[DATA FOR ANALYSIS]:
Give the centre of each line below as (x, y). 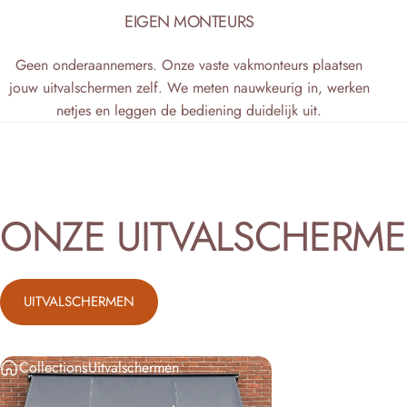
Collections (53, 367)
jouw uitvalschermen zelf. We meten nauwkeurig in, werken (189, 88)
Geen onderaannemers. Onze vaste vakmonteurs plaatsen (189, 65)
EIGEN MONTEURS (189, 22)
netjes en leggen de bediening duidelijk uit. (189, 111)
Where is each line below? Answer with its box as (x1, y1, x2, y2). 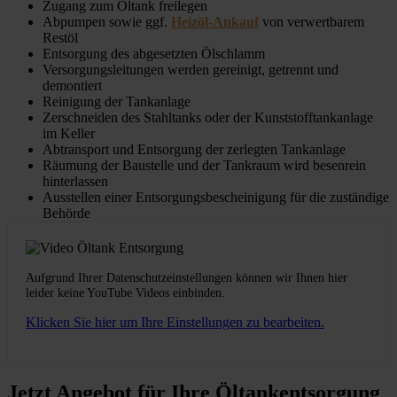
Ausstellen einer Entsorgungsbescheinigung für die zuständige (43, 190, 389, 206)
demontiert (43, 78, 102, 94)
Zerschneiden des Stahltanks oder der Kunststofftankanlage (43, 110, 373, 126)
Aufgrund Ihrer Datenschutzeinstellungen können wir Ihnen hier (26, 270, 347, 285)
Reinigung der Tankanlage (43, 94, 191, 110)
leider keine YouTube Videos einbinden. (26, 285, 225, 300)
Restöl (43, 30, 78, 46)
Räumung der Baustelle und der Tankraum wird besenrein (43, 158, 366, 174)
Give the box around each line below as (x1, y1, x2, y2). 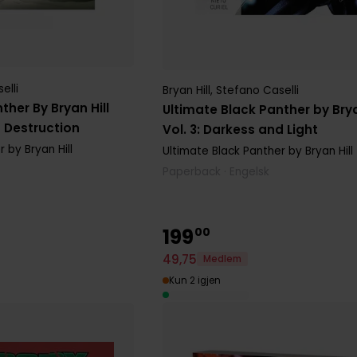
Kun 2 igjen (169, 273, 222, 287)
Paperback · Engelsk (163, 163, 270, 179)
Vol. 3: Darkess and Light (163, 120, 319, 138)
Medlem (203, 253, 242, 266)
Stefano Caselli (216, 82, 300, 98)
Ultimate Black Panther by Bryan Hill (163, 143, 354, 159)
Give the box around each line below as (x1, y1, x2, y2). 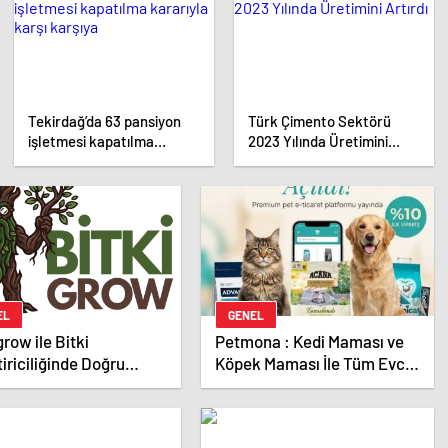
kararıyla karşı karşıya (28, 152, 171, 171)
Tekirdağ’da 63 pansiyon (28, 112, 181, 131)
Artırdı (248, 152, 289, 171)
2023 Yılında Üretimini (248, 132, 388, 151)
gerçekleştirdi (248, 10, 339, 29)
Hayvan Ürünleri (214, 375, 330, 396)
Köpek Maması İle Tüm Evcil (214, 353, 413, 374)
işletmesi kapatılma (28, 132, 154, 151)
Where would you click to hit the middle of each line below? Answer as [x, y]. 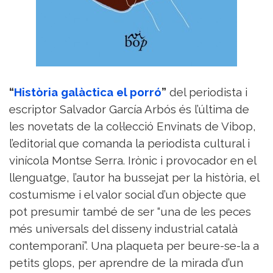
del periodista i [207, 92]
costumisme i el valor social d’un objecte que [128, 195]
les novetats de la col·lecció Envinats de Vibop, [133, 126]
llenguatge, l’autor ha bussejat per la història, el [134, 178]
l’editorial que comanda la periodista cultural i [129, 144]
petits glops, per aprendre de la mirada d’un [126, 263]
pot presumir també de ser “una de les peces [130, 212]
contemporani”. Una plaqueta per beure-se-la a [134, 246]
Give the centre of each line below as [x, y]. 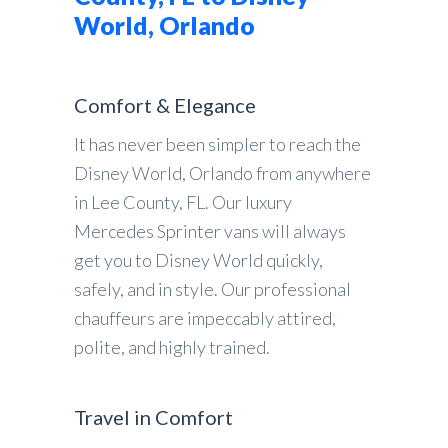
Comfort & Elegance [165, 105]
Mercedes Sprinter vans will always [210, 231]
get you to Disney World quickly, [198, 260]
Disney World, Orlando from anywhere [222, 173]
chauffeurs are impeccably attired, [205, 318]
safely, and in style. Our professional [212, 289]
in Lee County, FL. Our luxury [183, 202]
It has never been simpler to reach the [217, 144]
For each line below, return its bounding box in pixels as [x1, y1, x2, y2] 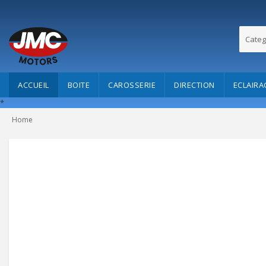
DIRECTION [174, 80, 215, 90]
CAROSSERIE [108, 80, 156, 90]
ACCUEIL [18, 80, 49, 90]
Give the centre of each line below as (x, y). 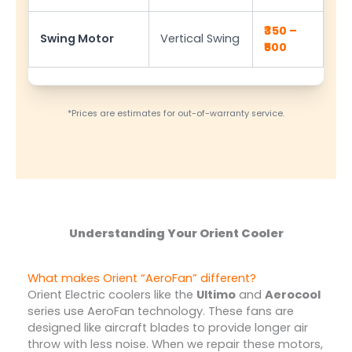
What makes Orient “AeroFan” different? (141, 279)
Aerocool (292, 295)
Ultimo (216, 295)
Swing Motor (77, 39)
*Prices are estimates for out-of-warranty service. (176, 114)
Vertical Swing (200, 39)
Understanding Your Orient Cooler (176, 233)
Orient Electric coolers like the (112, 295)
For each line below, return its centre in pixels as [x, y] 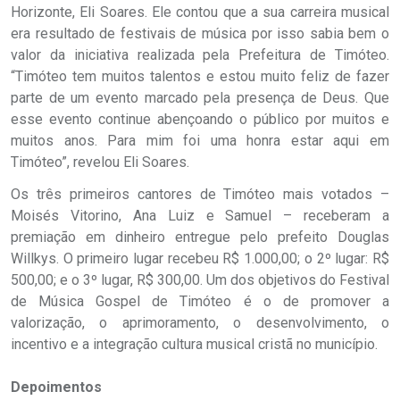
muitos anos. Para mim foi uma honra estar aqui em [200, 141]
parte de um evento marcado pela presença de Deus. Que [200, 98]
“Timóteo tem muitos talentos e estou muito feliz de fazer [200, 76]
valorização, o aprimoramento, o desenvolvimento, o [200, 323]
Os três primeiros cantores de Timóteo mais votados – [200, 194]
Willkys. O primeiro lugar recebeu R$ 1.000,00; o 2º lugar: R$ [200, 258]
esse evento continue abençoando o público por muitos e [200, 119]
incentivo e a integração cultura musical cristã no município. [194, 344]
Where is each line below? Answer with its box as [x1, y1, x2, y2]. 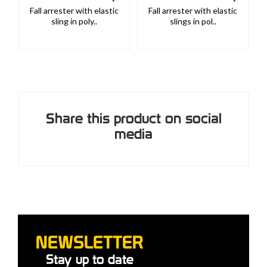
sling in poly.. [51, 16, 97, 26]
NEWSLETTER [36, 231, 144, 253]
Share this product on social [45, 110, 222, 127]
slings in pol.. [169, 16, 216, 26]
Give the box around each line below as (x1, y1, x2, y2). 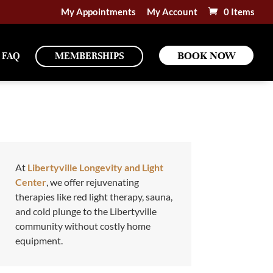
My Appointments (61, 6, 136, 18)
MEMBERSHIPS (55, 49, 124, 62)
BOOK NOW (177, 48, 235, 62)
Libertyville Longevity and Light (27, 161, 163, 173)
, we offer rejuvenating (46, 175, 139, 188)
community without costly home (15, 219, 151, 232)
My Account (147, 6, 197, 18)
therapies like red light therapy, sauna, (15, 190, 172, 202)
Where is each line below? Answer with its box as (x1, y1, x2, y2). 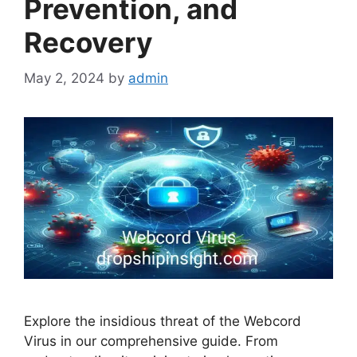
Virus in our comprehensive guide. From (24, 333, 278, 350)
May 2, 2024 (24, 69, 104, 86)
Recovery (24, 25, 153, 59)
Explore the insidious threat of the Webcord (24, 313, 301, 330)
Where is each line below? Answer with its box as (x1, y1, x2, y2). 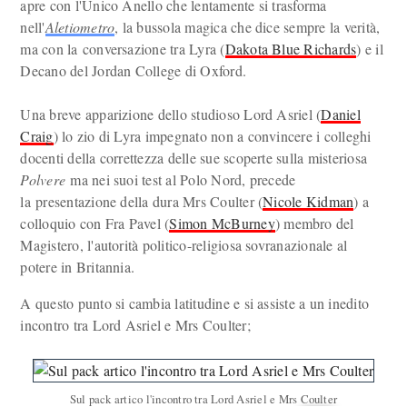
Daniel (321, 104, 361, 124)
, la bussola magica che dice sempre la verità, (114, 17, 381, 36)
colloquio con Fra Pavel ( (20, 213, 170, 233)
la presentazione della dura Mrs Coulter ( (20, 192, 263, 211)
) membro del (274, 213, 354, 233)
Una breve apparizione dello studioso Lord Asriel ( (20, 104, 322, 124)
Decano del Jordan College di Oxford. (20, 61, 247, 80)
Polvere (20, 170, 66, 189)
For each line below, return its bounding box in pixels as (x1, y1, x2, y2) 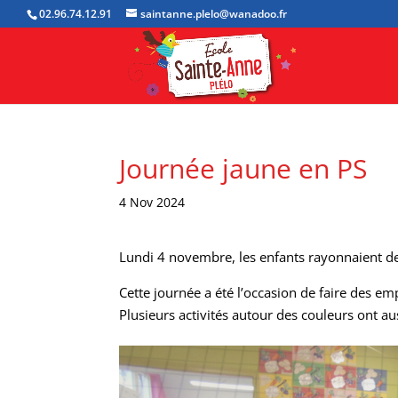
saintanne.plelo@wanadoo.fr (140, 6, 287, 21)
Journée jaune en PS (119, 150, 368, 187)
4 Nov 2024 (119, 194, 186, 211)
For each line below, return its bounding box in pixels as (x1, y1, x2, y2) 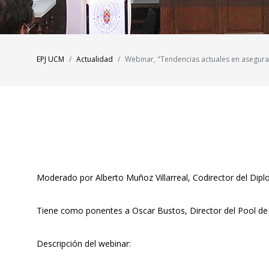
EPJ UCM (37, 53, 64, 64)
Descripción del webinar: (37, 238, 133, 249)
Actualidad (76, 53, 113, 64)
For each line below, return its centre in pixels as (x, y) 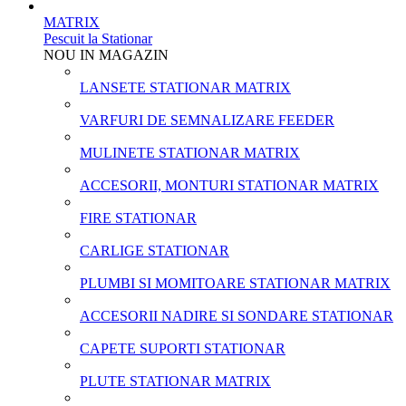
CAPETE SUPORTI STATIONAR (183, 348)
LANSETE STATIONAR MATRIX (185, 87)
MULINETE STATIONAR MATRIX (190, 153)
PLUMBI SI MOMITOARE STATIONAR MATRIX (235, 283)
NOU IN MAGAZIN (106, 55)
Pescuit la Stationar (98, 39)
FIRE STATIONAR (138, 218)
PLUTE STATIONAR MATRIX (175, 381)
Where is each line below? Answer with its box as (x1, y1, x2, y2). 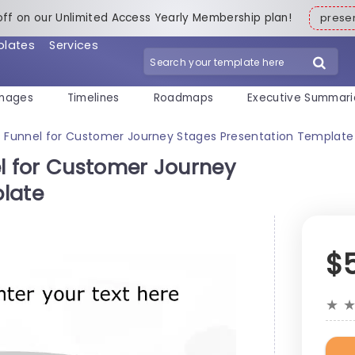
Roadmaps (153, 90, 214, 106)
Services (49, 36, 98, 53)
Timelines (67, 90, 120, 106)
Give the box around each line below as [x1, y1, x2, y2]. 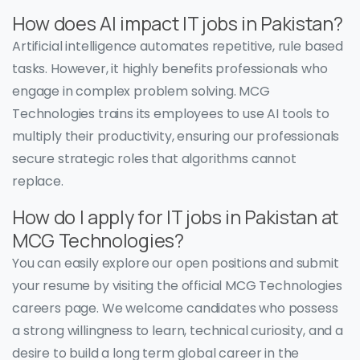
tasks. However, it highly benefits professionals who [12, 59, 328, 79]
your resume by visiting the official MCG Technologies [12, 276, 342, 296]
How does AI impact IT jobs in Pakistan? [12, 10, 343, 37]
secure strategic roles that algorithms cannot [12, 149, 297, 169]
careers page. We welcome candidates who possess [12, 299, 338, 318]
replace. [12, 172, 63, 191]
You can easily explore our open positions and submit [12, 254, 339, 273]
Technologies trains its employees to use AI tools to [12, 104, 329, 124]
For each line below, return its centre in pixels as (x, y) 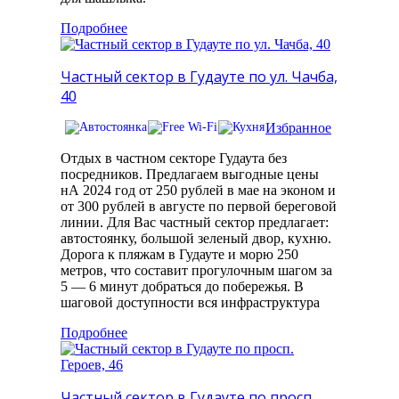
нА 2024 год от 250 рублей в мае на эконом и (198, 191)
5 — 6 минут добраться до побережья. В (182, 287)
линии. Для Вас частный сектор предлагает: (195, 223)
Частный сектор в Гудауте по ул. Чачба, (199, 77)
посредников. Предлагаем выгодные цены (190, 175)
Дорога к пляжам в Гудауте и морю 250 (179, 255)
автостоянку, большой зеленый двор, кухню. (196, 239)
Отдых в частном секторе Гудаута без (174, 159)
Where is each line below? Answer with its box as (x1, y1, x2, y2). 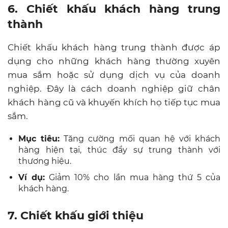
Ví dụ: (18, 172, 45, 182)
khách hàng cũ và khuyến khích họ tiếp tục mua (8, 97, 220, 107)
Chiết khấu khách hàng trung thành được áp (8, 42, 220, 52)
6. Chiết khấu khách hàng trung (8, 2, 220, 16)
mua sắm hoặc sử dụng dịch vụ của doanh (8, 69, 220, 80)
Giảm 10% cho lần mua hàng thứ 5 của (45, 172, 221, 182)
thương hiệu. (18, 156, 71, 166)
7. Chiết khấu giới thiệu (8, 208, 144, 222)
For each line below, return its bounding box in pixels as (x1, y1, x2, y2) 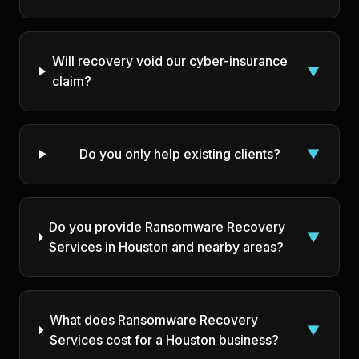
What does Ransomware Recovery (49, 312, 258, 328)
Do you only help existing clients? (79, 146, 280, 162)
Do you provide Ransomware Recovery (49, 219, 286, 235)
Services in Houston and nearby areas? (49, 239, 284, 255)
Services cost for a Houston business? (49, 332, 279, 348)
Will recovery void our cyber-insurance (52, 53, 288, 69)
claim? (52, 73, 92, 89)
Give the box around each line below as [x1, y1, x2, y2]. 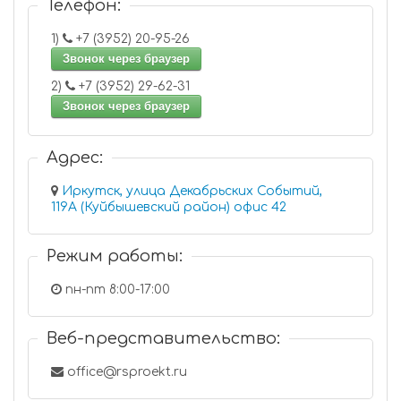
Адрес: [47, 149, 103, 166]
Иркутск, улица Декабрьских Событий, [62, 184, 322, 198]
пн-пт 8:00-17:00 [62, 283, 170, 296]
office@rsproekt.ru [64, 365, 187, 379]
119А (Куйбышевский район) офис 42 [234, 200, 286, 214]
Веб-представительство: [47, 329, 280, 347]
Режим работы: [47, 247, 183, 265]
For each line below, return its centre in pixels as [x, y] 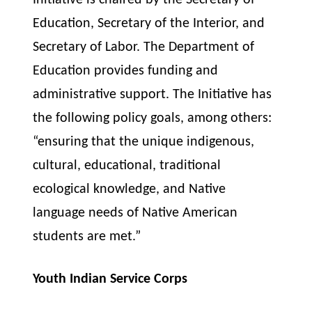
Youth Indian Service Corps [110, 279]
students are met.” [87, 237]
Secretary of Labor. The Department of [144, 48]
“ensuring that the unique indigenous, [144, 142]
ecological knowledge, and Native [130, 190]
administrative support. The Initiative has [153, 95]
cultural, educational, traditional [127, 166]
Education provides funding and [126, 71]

[EXERCISE GOAL]:
Lines from the one above containing "netjes en leggen" down to the one containing "Zerschneiden des Stahltanks" should be transcribed exactly, with both ends kept and no pictures.

[ANSWER AREA]:
netjes en leggen de bediening duidelijk uit. (189, 111)
Where is each line below? Answer with its box as (x1, y1, x2, y2). 
Ausstellen einer Entsorgungsbescheinigung für die zuständige (43, 190, 389, 206)
demontiert (43, 78, 102, 94)
Zerschneiden des Stahltanks oder der Kunststofftankanlage (43, 110, 373, 126)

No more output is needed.